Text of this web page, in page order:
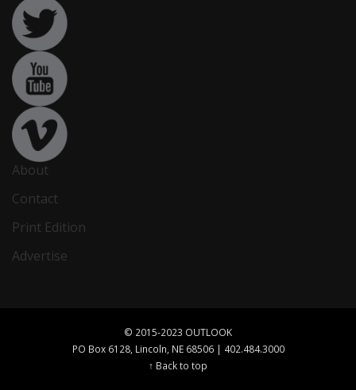
About
Contact
Print Edition
Advertise
© 2015-2023 OUTLOOK
PO Box 6128, Lincoln, NE 68506 | 402.484.3000
↑ Back to top
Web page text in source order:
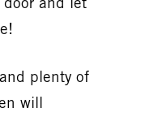
and let
plenty of
will
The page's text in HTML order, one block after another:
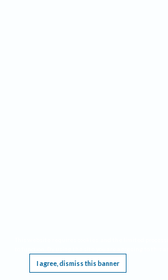
I agree, dismiss this banner
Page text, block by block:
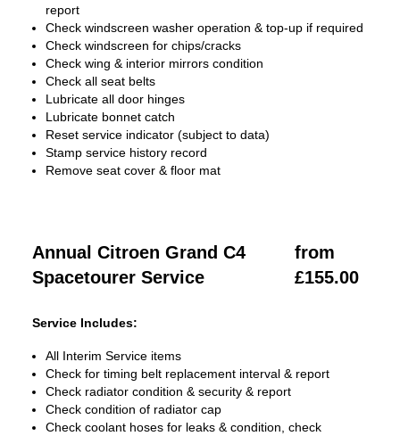
report
Check windscreen washer operation & top-up if required
Check windscreen for chips/cracks
Check wing & interior mirrors condition
Check all seat belts
Lubricate all door hinges
Lubricate bonnet catch
Reset service indicator (subject to data)
Stamp service history record
Remove seat cover & floor mat
Annual Citroen Grand C4
Spacetourer Service
from
£155.00
Service Includes:
All Interim Service items
Check for timing belt replacement interval & report
Check radiator condition & security & report
Check condition of radiator cap
Check coolant hoses for leaks & condition, check
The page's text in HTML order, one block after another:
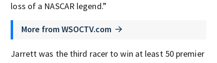
loss of a NASCAR legend.”
More from WSOCTV.com
Jarrett was the third racer to win at least 50 premier
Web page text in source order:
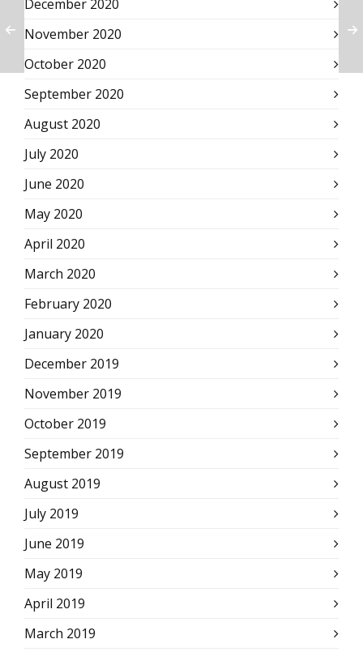
December 2020
November 2020
October 2020
September 2020
August 2020
July 2020
June 2020
May 2020
April 2020
March 2020
February 2020
January 2020
December 2019
November 2019
October 2019
September 2019
August 2019
July 2019
June 2019
May 2019
April 2019
March 2019
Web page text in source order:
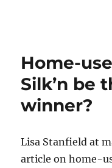
Home-
Silk’n be
winner?
Lisa Stanfield at
article on home-
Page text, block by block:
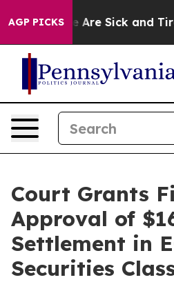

● ● ● ●

» **Assignment**: What comes back should match the records exactly, minus any pictures.

» **Solved problem**:
Text of this web page, in page order:
About
Contact
Print Edition
Advertise
© 2015-2023 OUTLOOK
PO Box 6128, Lincoln, NE 68506 | 402.484.3000
↑ Back to top
Web page text in source order:
and let
plenty of
will
The page's text in HTML order, one block after another:
I agree, dismiss this banner
Page text, block by block:
report
Check windscreen washer operation & top-up if required
Check windscreen for chips/cracks
Check wing & interior mirrors condition
Check all seat belts
Lubricate all door hinges
Lubricate bonnet catch
Reset service indicator (subject to data)
Stamp service history record
Remove seat cover & floor mat
Annual Citroen Grand C4
Spacetourer Service
from
£155.00
Service Includes:
All Interim Service items
Check for timing belt replacement interval & report
Check radiator condition & security & report
Check condition of radiator cap
Check coolant hoses for leaks & condition, check
The page's text in HTML order, one block after another:
loss of a NASCAR legend.”
More from WSOCTV.com
Jarrett was the third racer to win at least 50 premier
Web page text in source order:
December 2020
November 2020
October 2020
September 2020
August 2020
July 2020
June 2020
May 2020
April 2020
March 2020
February 2020
January 2020
December 2019
November 2019
October 2019
September 2019
August 2019
July 2019
June 2019
May 2019
April 2019
March 2019
Web page text in source order:
Home-
Silk’n be
winner?
Lisa Stanfield at
article on home-
Page text, block by block:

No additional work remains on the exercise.